[Stored records]
━━━━━━━━

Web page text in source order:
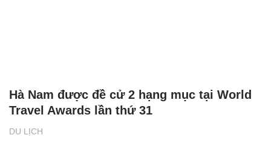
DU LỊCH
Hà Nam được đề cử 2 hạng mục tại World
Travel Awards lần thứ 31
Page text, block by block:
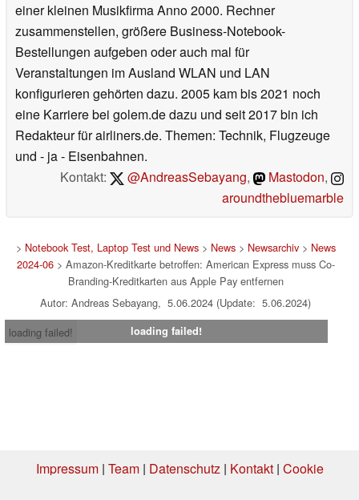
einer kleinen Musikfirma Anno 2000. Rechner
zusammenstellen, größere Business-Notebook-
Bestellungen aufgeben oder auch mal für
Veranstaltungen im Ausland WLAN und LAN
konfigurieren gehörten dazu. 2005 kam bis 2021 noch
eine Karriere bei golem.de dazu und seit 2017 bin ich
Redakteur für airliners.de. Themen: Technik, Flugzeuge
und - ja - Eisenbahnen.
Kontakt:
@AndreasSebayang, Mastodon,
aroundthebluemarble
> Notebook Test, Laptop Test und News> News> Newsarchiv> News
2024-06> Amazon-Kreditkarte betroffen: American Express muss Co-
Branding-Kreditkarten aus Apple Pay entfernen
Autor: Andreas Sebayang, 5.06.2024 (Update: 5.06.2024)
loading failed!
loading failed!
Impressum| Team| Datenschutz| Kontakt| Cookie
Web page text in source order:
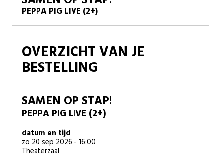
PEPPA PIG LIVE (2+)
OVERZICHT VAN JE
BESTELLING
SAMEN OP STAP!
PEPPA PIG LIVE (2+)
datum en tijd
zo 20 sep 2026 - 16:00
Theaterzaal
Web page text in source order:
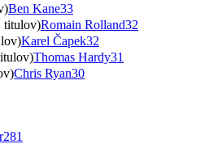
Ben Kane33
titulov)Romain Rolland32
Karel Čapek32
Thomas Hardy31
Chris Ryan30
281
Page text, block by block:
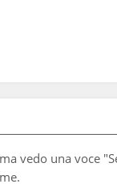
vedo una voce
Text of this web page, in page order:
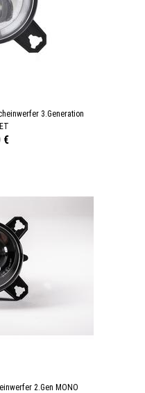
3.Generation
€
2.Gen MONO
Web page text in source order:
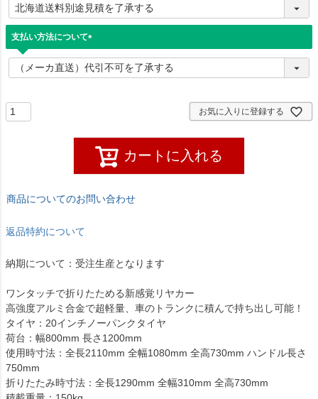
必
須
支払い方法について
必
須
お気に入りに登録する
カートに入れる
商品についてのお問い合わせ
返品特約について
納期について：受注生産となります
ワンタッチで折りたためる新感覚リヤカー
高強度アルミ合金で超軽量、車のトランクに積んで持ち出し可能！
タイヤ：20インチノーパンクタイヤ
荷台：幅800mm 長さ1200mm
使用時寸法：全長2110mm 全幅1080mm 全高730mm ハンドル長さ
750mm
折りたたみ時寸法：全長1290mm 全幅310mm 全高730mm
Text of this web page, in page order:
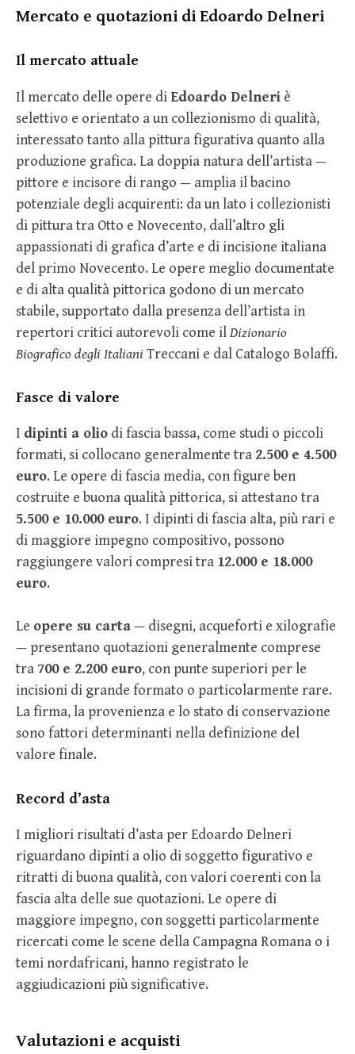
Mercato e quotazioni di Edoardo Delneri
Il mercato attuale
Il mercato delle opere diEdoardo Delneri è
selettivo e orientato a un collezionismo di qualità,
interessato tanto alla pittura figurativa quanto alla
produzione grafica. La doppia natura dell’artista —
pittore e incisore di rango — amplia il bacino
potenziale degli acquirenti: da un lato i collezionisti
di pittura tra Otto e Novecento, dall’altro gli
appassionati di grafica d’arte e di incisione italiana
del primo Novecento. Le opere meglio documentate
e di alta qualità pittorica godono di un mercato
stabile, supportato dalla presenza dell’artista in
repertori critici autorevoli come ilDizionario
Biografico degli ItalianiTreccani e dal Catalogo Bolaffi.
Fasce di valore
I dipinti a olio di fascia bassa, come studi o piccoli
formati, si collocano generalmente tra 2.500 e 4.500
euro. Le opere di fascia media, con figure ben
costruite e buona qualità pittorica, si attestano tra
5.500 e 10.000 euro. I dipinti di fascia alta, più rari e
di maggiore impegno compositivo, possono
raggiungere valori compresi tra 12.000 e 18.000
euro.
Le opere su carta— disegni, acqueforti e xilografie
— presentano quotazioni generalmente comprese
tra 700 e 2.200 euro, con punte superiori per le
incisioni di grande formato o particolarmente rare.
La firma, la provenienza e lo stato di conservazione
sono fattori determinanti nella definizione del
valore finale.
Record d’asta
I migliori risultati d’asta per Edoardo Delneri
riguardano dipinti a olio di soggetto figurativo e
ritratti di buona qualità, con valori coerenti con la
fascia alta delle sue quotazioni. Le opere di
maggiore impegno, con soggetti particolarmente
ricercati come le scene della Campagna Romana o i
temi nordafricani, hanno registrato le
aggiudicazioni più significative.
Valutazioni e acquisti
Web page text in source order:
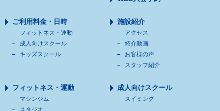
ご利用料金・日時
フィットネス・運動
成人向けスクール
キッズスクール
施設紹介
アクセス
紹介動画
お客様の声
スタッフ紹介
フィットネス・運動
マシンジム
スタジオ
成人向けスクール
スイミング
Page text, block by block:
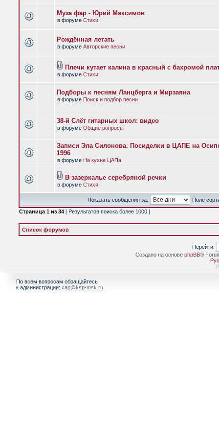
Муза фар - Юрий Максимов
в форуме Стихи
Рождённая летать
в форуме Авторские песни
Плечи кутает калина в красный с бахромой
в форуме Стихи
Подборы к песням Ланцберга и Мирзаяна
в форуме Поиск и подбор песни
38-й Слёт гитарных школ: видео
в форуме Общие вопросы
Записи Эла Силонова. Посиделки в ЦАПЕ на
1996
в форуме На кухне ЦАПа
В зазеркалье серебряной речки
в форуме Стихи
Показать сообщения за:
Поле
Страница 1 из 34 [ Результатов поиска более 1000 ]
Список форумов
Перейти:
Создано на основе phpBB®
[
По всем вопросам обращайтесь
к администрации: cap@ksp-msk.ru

━━━━━━━━

### [EXERCISE INSTRUCTIONS]
In your copy of the entries above, leave out the pictures and keep every word exact.

### [ANSWER FOR THE TASK]
Web page text in source order:
DU LỊCH
Hà Nam được đề cử 2 hạng mục tại World
Travel Awards lần thứ 31
Page text, block by block:
einer kleinen Musikfirma Anno 2000. Rechner
zusammenstellen, größere Business-Notebook-
Bestellungen aufgeben oder auch mal für
Veranstaltungen im Ausland WLAN und LAN
konfigurieren gehörten dazu. 2005 kam bis 2021 noch
eine Karriere bei golem.de dazu und seit 2017 bin ich
Redakteur für airliners.de. Themen: Technik, Flugzeuge
und - ja - Eisenbahnen.
Kontakt:
@AndreasSebayang, Mastodon,
aroundthebluemarble
> Notebook Test, Laptop Test und News> News> Newsarchiv> News
2024-06> Amazon-Kreditkarte betroffen: American Express muss Co-
Branding-Kreditkarten aus Apple Pay entfernen
Autor: Andreas Sebayang, 5.06.2024 (Update: 5.06.2024)
loading failed!
loading failed!
Impressum| Team| Datenschutz| Kontakt| Cookie
Web page text in source order:
PEPPA PIG LIVE (2+)
OVERZICHT VAN JE
BESTELLING
SAMEN OP STAP!
PEPPA PIG LIVE (2+)
datum en tijd
zo 20 sep 2026 - 16:00
Theaterzaal
Web page text in source order:
Ben Kane33
titulov)Romain Rolland32
Karel Čapek32
Thomas Hardy31
Chris Ryan30
281
Page text, block by block:
vedo una voce
Text of this web page, in page order:
3.Generation
€
2.Gen MONO
Web page text in source order:
必
須
支払い方法について
必
須
お気に入りに登録する
カートに入れる
商品についてのお問い合わせ
返品特約について
納期について：受注生産となります
ワンタッチで折りたためる新感覚リヤカー
高強度アルミ合金で超軽量、車のトランクに積んで持ち出し可能！
タイヤ：20インチノーパンクタイヤ
荷台：幅800mm 長さ1200mm
使用時寸法：全長2110mm 全幅1080mm 全高730mm ハンドル長さ
750mm
折りたたみ時寸法：全長1290mm 全幅310mm 全高730mm
Text of this web page, in page order:
Mercato e quotazioni di Edoardo Delneri
Il mercato attuale
Il mercato delle opere diEdoardo Delneri è
selettivo e orientato a un collezionismo di qualità,
interessato tanto alla pittura figurativa quanto alla
produzione grafica. La doppia natura dell’artista —
pittore e incisore di rango — amplia il bacino
potenziale degli acquirenti: da un lato i collezionisti
di pittura tra Otto e Novecento, dall’altro gli
appassionati di grafica d’arte e di incisione italiana
del primo Novecento. Le opere meglio documentate
e di alta qualità pittorica godono di un mercato
stabile, supportato dalla presenza dell’artista in
repertori critici autorevoli come ilDizionario
Biografico degli ItalianiTreccani e dal Catalogo Bolaffi.
Fasce di valore
I dipinti a olio di fascia bassa, come studi o piccoli
formati, si collocano generalmente tra 2.500 e 4.500
euro. Le opere di fascia media, con figure ben
costruite e buona qualità pittorica, si attestano tra
5.500 e 10.000 euro. I dipinti di fascia alta, più rari e
di maggiore impegno compositivo, possono
raggiungere valori compresi tra 12.000 e 18.000
euro.
Le opere su carta— disegni, acqueforti e xilografie
— presentano quotazioni generalmente comprese
tra 700 e 2.200 euro, con punte superiori per le
incisioni di grande formato o particolarmente rare.
La firma, la provenienza e lo stato di conservazione
sono fattori determinanti nella definizione del
valore finale.
Record d’asta
I migliori risultati d’asta per Edoardo Delneri
riguardano dipinti a olio di soggetto figurativo e
ritratti di buona qualità, con valori coerenti con la
fascia alta delle sue quotazioni. Le opere di
maggiore impegno, con soggetti particolarmente
ricercati come le scene della Campagna Romana o i
temi nordafricani, hanno registrato le
aggiudicazioni più significative.
Valutazioni e acquisti
Web page text in source order:
ご利用料金・日時
フィットネス・運動
成人向けスクール
キッズスクール
施設紹介
アクセス
紹介動画
お客様の声
スタッフ紹介
フィットネス・運動
マシンジム
スタジオ
成人向けスクール
スイミング
Page text, block by block:
Муза фар - Юрий Максимов
в форуме Стихи
Рождённая летать
в форуме Авторские песни
Плечи кутает калина в красный с бахромой
в форуме Стихи
Подборы к песням Ланцберга и Мирзаяна
в форуме Поиск и подбор песни
38-й Слёт гитарных школ: видео
в форуме Общие вопросы
Записи Эла Силонова. Посиделки в ЦАПЕ на
1996
в форуме На кухне ЦАПа
В зазеркалье серебряной речки
в форуме Стихи
Показать сообщения за:
Поле
Страница 1 из 34 [ Результатов поиска более 1000 ]
Список форумов
Перейти:
Создано на основе phpBB®
[
По всем вопросам обращайтесь
к администрации: cap@ksp-msk.ru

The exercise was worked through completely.